§ Your goal
Quote word for word the lines below, beginning with the first and ending with the one that has "ese mantenimiento.". Drop the pictures.

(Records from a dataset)
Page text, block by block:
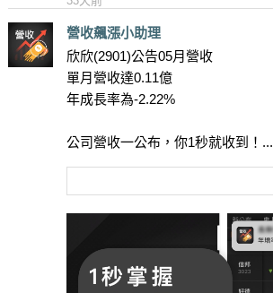
營收飆漲小助理
欣欣(2901)公告05月營收
單月營收達0.11億
年成長率為-2.22%
公司營收一公布，你1秒就收到！...
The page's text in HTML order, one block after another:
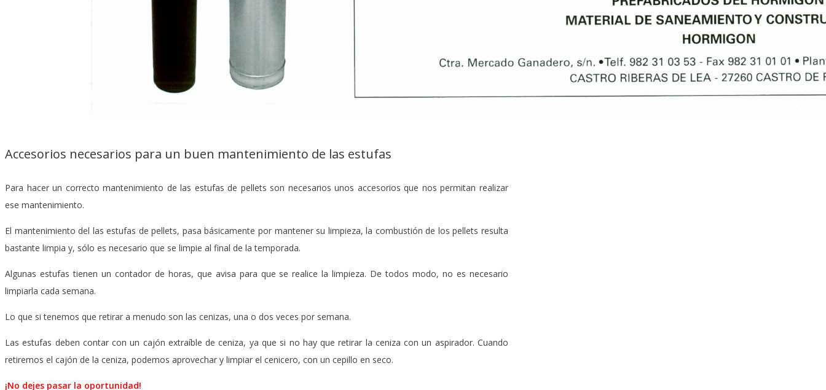
Accesorios necesarios para un buen mantenimiento de las estufas
Para hacer un correcto mantenimiento de las estufas de pellets son necesarios unos accesorios que nos permitan realizar
ese mantenimiento.
El mantenimiento del las estufas de pellets, pasa básicamente por mantener su limpieza, la combustión de los pellets resulta
bastante limpia y, sólo es necesario que se limpie al final de la temporada.
Algunas estufas tienen un contador de horas, que avisa para que se realice la limpieza. De todos modo, no es necesario
limpiarla cada semana.
Lo que si tenemos que retirar a menudo son las cenizas, una o dos veces por semana.
Las estufas deben contar con un cajón extraíble de ceniza, ya que si no hay que retirar la ceniza con un aspirador. Cuando
retiremos el cajón de la ceniza, podemos aprovechar y limpiar el cenicero, con un cepillo en seco.
¡No dejes pasar la oportunidad!
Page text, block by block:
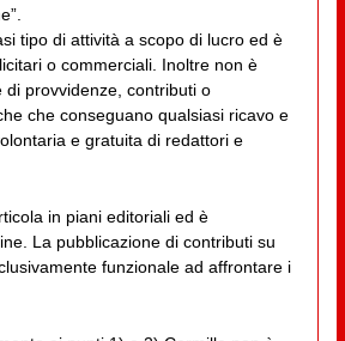
tipo di attività a scopo di lucro ed è
o commerciali. Inoltre non è
di provvidenze, contributi o
che conseguano qualsiasi ricavo e
e gratuita di redattori e
in piani editoriali ed è
La pubblicazione di contributi su
funzionale ad affrontare i
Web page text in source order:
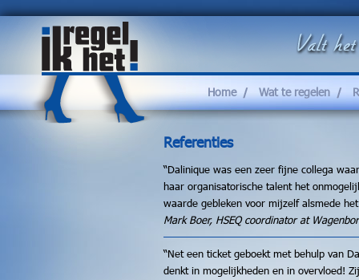
Home Wat te regelen
Referenties
“Dalinique was een zeer fijne collega
haar organisatorische talent het
waarde gebleken voor mijzelf alsmede
Mark Boer, HSEQ coordinator at
“Net een ticket geboekt met behulp van
denkt in mogelijkheden en in overvloed!
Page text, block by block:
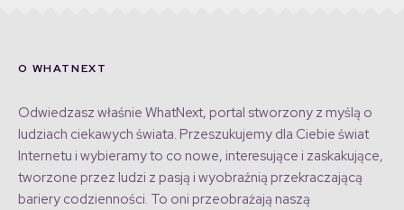
O WHATNEXT
Odwiedzasz właśnie WhatNext, portal stworzony z myślą o
ludziach ciekawych świata. Przeszukujemy dla Ciebie świat
Internetu i wybieramy to co nowe, interesujące i zaskakujące,
tworzone przez ludzi z pasją i wyobraźnią przekraczającą
bariery codzienności. To oni przeobrażają naszą
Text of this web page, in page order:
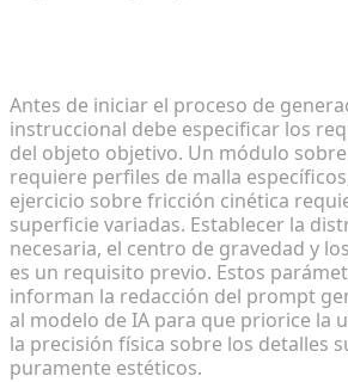
Antes de iniciar el proceso de
instruccional debe especificar los
del objeto objetivo. Un módulo
requiere perfiles de malla
ejercicio sobre fricción cinética
superficie variadas. Establecer la
necesaria, el centro de gravedad y
es un requisito previo. Estos
informan la redacción del prompt
al modelo de IA para que priorice la
la precisión física sobre los detalles
puramente estéticos.
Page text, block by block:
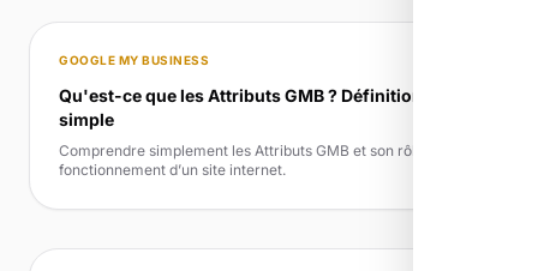
GOOGLE MY BUSINESS
Qu'est-ce que les Attributs GMB ? Définition
simple
Comprendre simplement les Attributs GMB et son rôle dans le
fonctionnement d’un site internet.
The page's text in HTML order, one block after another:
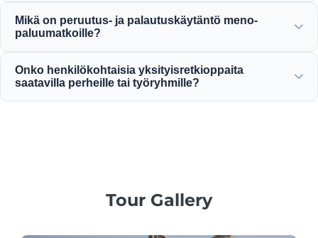
varaukset voit tehdä suoraan verkkosivustomme kautta tai
ottamalla yhteyttä 24/7 asiakastukitiimiimme.
Mikä on peruutus- ja palautuskäytäntö meno-
paluumatkoille?
tavallisille päiväretkille, jotka sallivat yleensä ilmaisen
peruutuksen 24 tuntia ennen lähtöä.
Onko henkilökohtaisia yksityisretkioppaita
saatavilla perheille tai työryhmille?
Tour Gallery
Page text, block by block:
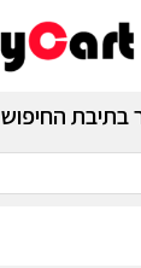
בתיבת החיפוש
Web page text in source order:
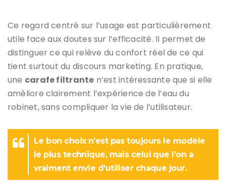
Ce regard centré sur l’usage est particulièrement
utile face aux doutes sur l’efficacité. Il permet de
distinguer ce qui relève du confort réel de ce qui
tient surtout du discours marketing. En pratique,
une carafe filtrante n’est intéressante que si elle
améliore clairement l’expérience de l’eau du
robinet, sans compliquer la vie de l’utilisateur.
Le bon choix n’est pas toujours le modèle
le plus technique, mais celui que l’on a
vraiment envie d’utiliser chaque jour.
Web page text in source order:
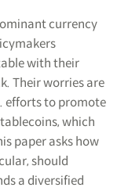
currency
with their
Their worries are
efforts to promote
which
paper asks how
should
a diversified
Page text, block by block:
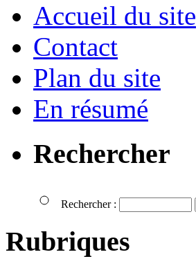
Accueil du site
Contact
Plan du site
En résumé
Rechercher
Rechercher :
Rubriques
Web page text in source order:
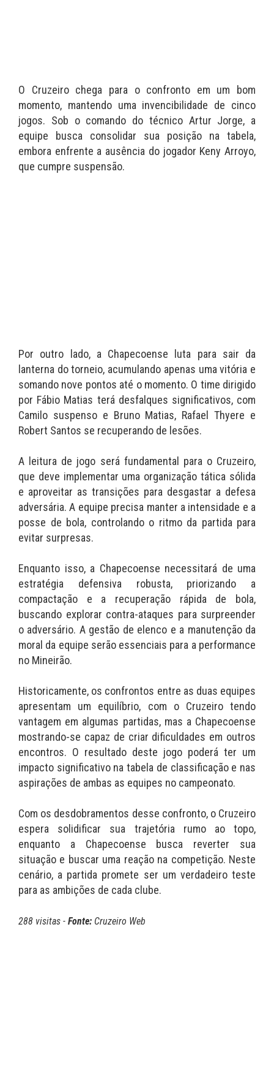
O Cruzeiro chega para o confronto em um bom
momento, mantendo uma invencibilidade de cinco
jogos. Sob o comando do técnico Artur Jorge, a
equipe busca consolidar sua posição na tabela,
embora enfrente a ausência do jogador Keny Arroyo,
que cumpre suspensão.
Por outro lado, a Chapecoense luta para sair da
lanterna do torneio, acumulando apenas uma vitória e
somando nove pontos até o momento. O time dirigido
por Fábio Matias terá desfalques significativos, com
Camilo suspenso e Bruno Matias, Rafael Thyere e
Robert Santos se recuperando de lesões.
A leitura de jogo será fundamental para o Cruzeiro,
que deve implementar uma organização tática sólida
e aproveitar as transições para desgastar a defesa
adversária. A equipe precisa manter a intensidade e a
posse de bola, controlando o ritmo da partida para
evitar surpresas.
Enquanto isso, a Chapecoense necessitará de uma
estratégia defensiva robusta, priorizando a
compactação e a recuperação rápida de bola,
buscando explorar contra-ataques para surpreender
o adversário. A gestão de elenco e a manutenção da
moral da equipe serão essenciais para a performance
no Mineirão.
Historicamente, os confrontos entre as duas equipes
apresentam um equilíbrio, com o Cruzeiro tendo
vantagem em algumas partidas, mas a Chapecoense
mostrando-se capaz de criar dificuldades em outros
encontros. O resultado deste jogo poderá ter um
impacto significativo na tabela de classificação e nas
aspirações de ambas as equipes no campeonato.
Com os desdobramentos desse confronto, o Cruzeiro
espera solidificar sua trajetória rumo ao topo,
enquanto a Chapecoense busca reverter sua
situação e buscar uma reação na competição. Neste
cenário, a partida promete ser um verdadeiro teste
para as ambições de cada clube.
288 visitas - Fonte: Cruzeiro Web
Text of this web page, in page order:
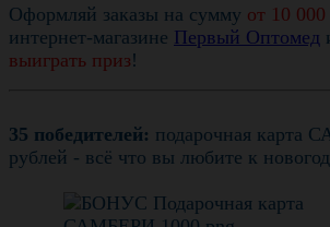
Оформляй заказы на сумму от 10
интернет-магазине Первый Оптомед
выиграть приз!
35 победителей: подарочная карта
рублей - всё что вы любите к
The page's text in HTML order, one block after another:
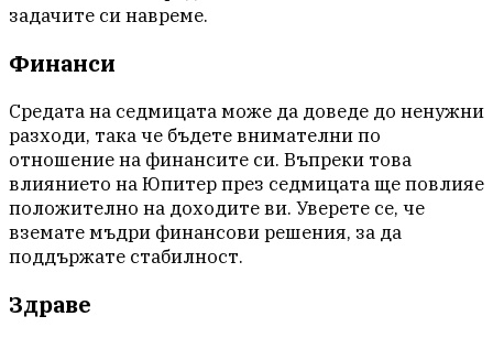
задачите си навреме.
Финанси
Средата на седмицата може да доведе до ненужни
разходи, така че бъдете внимателни по
отношение на финансите си. Въпреки това
влиянието на Юпитер през седмицата ще повлияе
положително на доходите ви. Уверете се, че
вземате мъдри финансови решения, за да
поддържате стабилност.
Здраве
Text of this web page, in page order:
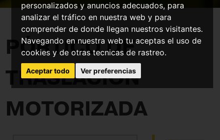
personalizados y anuncios adecuados, para
analizar el tráfico en nuestra web y para
comprender de donde llegan nuestros visitantes.
Navegando en nuestra web tu aceptas el uso de
cookies y de otras tecnicas de rastreo.
Aceptar todo Ver preferencias
PÓRTICO DE
TRASLACIÓN
MOTORIZADA
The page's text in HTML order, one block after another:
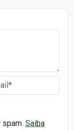
Saiba
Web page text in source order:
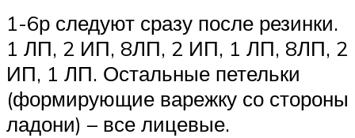
1-6р следуют сразу после резинки.
1 ЛП, 2 ИП, 8ЛП, 2 ИП, 1 ЛП, 8ЛП, 2
ИП, 1 ЛП. Остальные петельки
(формирующие варежку со стороны
ладони) – все лицевые.
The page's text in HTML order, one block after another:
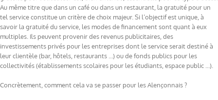
Au même titre que dans un café ou dans un restaurant, la gratuité pour un
tel service constitue un critère de choix majeur. Si l’objectif est unique, à
savoir la gratuité du service, les modes de financement sont quant à eux
multiples. Ils peuvent provenir des revenus publicitaires, des
investissements privés pour les entreprises dont le service serait destiné à
leur clientèle (bar, hôtels, restaurants …) ou de fonds publics pour les
collectivités (établissements scolaires pour les étudiants, espace public …).
Concrètement, comment cela va se passer pour les Alençonnais ?
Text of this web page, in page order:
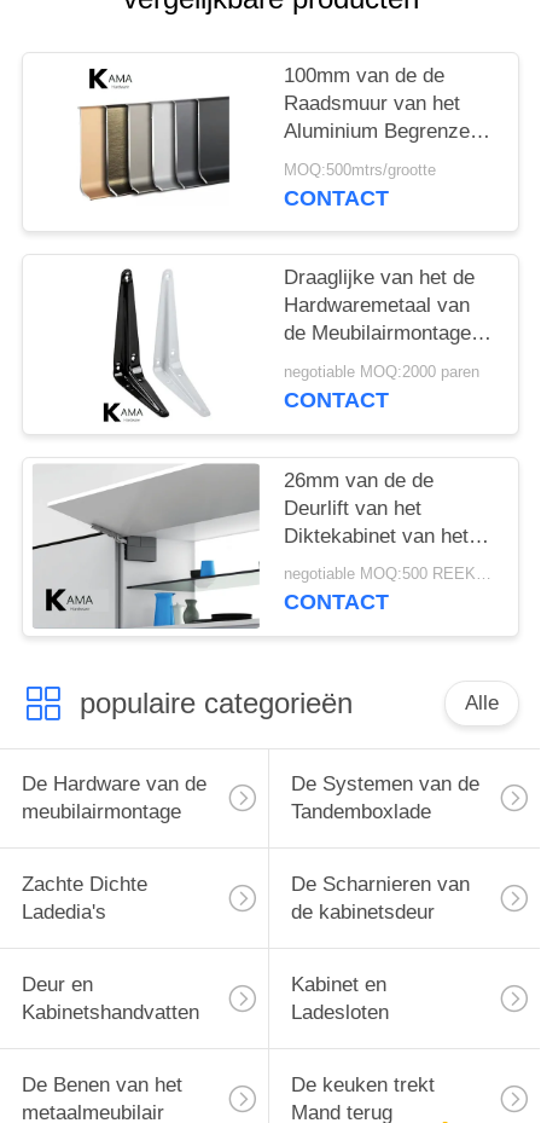
100mm van de de
Raadsmuur van het
Aluminium Begrenzend
Profiel Vrij de
Beschermerformaldehyde
MOQ:500mtrs/grootte
CONTACT
Draaglijke van het de
Hardwaremetaal van
de Meubilairmontage
Driehoek 3 „X 4“ -- 16
„X 18“
negotiable MOQ:2000 paren
CONTACT
26mm van de de
Deurlift van het
Diktekabinet van het
Systeem Op zwaar
werk berekende 6
negotiable MOQ:500 REEKSEN/SPECIFICATIE
CONTACT
populaire categorieën Alle
De Hardware van de
meubilairmontage
De Systemen van de
Tandemboxlade
Zachte Dichte
Ladedia's
De Scharnieren van
de kabinetsdeur
Deur en
Kabinetshandvatten
Kabinet en
Ladesloten
De Benen van het
metaalmeubilair
De keuken trekt
Mand terug
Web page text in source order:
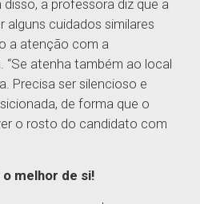
disso, a professora diz que a
alguns cuidados similares
a atenção com a
“Se atenha também ao local
Precisa ser silencioso e
de forma que o
o rosto do candidato com
melhor de si!
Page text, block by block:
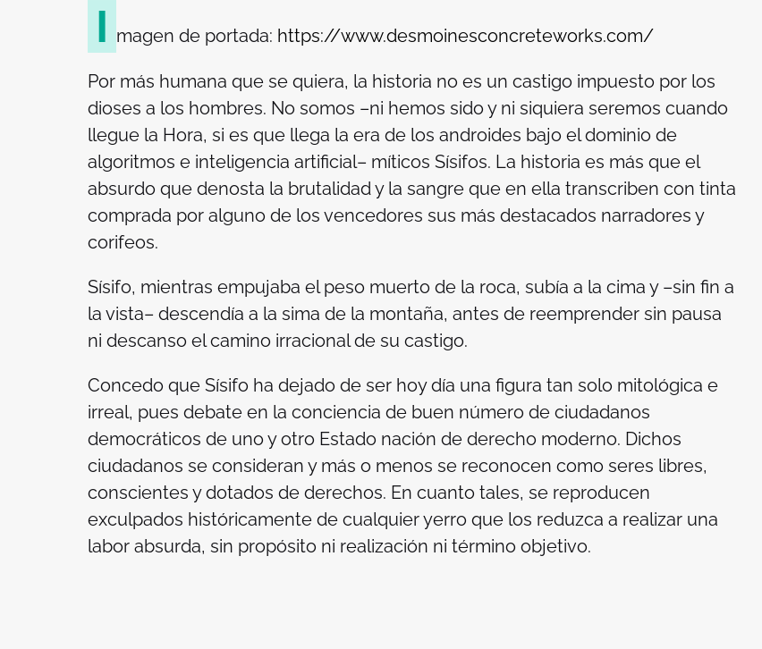
I magen de portada: https://www.desmoinesconcreteworks.com/
Por más humana que se quiera, la historia no es un castigo impuesto por los
dioses a los hombres. No somos –ni hemos sido y ni siquiera seremos cuando
llegue la Hora, si es que llega la era de los androides bajo el dominio de
algoritmos e inteligencia artificial– míticos Sísifos. La historia es más que el
absurdo que denosta la brutalidad y la sangre que en ella transcriben con tinta
comprada por alguno de los vencedores sus más destacados narradores y
corifeos.
Sísifo, mientras empujaba el peso muerto de la roca, subía a la cima y –sin fin a
la vista– descendía a la sima de la montaña, antes de reemprender sin pausa
ni descanso el camino irracional de su castigo.
Concedo que Sísifo ha dejado de ser hoy día una figura tan solo mitológica e
irreal, pues debate en la conciencia de buen número de ciudadanos
democráticos de uno y otro Estado nación de derecho moderno. Dichos
ciudadanos se consideran y más o menos se reconocen como seres libres,
conscientes y dotados de derechos. En cuanto tales, se reproducen
exculpados históricamente de cualquier yerro que los reduzca a realizar una
labor absurda, sin propósito ni realización ni término objetivo.
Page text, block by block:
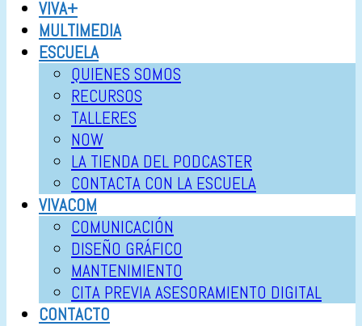
VIVA+
MULTIMEDIA
ESCUELA
QUIENES SOMOS
RECURSOS
TALLERES
NOW
LA TIENDA DEL PODCASTER
CONTACTA CON LA ESCUELA
VIVACOM
COMUNICACIÓN
DISEÑO GRÁFICO
MANTENIMIENTO
CITA PREVIA ASESORAMIENTO DIGITAL
CONTACTO
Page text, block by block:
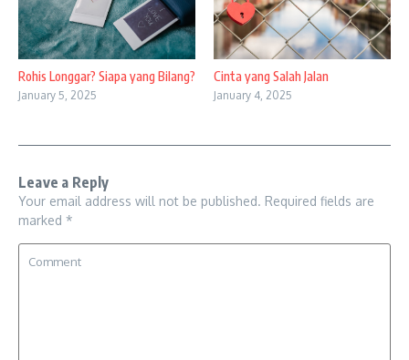
Rohis Longgar? Siapa yang Bilang?
January 5, 2025
Cinta yang Salah Jalan
January 4, 2025
Leave a Reply
Your email address will not be published. Required fields are
marked *
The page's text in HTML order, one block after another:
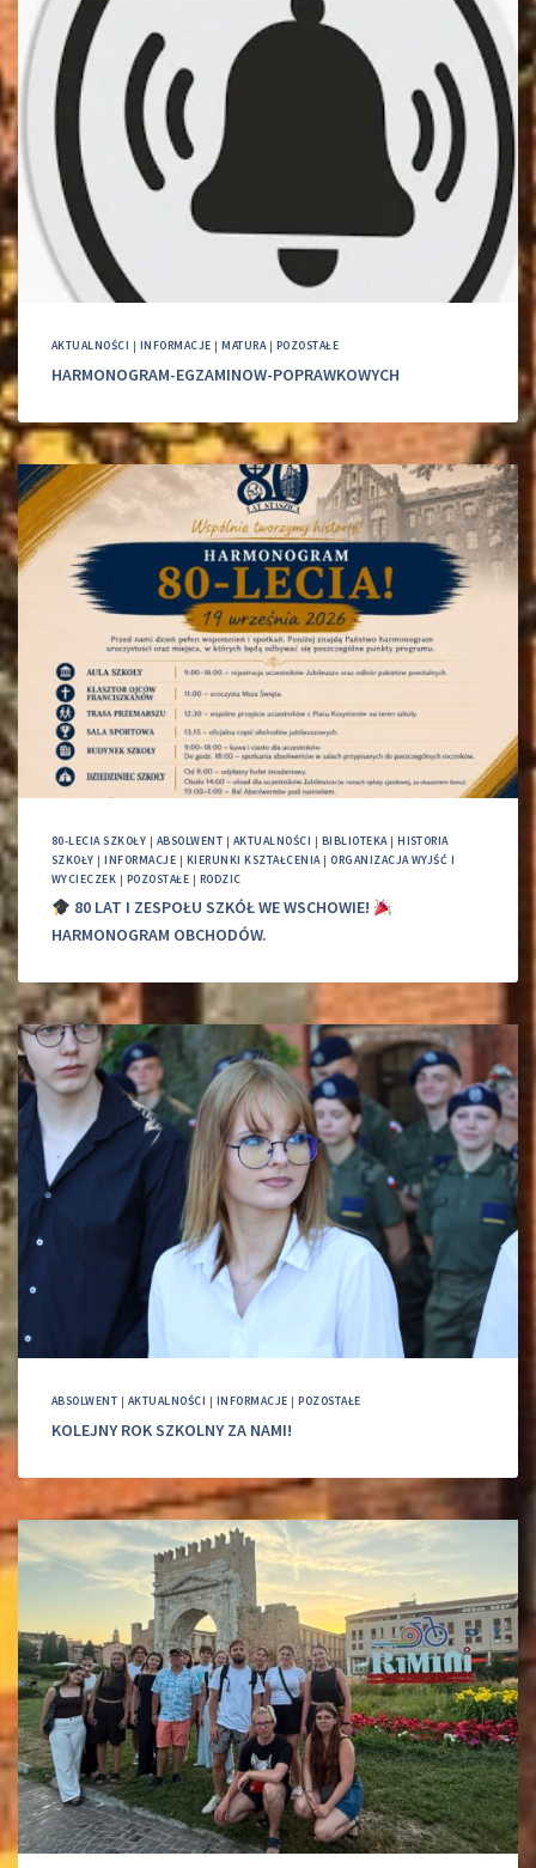
AKTUALNOŚCI | INFORMACJE |MATURA| POZOSTAŁE
HARMONOGRAM-EGZAMINOW-POPRAWKOWYCH
80-LECIA SZKOŁY | ABSOLWENT | AKTUALNOŚCI | BIBLIOTEKA |HISTORIA
SZKOŁY |INFORMACJE | KIERUNKI KSZTAŁCENIA |ORGANIZACJA WYJŚĆ I
WYCIECZEK | POZOSTAŁE | RODZIC
80 LAT I ZESPOŁU SZKÓŁ WE WSCHOWIE!
HARMONOGRAM OBCHODÓW.
ABSOLWENT | AKTUALNOŚCI | INFORMACJE |POZOSTAŁE
KOLEJNY ROK SZKOLNY ZA NAMI!
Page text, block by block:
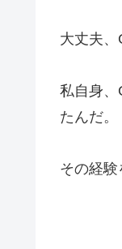
大丈夫、
私自身、
たんだ。
その経験
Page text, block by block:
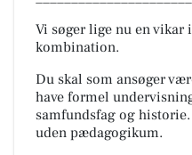
Vi søger lige nu en
kombination.
Du skal som ansøger
have formel
samfundsfag og
uden pædagogikum.
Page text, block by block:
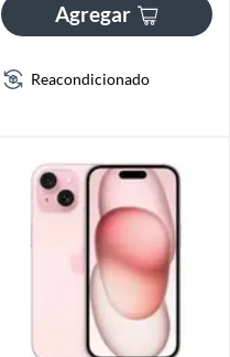
Agregar
Reacondicionado
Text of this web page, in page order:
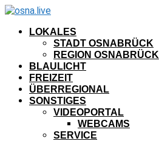
LOKALES
STADT OSNABRÜCK
REGION OSNABRÜCK
BLAULICHT
FREIZEIT
ÜBERREGIONAL
SONSTIGES
VIDEOPORTAL
WEBCAMS
SERVICE

§ Your response
Page text, block by block:
營收飆漲小助理
欣欣(2901)公告05月營收
單月營收達0.11億
年成長率為-2.22%
公司營收一公布，你1秒就收到！...
The page's text in HTML order, one block after another:
Accesorios necesarios para un buen mantenimiento de las estufas
Para hacer un correcto mantenimiento de las estufas de pellets son necesarios unos accesorios que nos permitan realizar
ese mantenimiento.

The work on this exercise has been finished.